### Goal of the exercise
Every line below should be copied exactly; drop the pictures.

[Collection entries]
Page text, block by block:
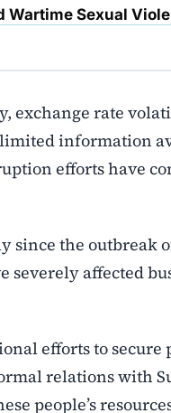
Wartime Sexual
exchange rate
information
efforts have
since the outbreak
affected
efforts to
relations with
people’s
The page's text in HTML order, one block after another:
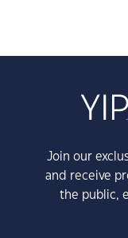
Join our
and receive
the public,
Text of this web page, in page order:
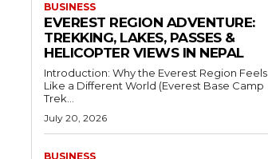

### Written solution
Page text, block by block:
Wartime Sexual
exchange rate
information
efforts have
since the outbreak
affected
efforts to
relations with
people’s
The page's text in HTML order, one block after another:
Join our
and receive
the public,
Text of this web page, in page order:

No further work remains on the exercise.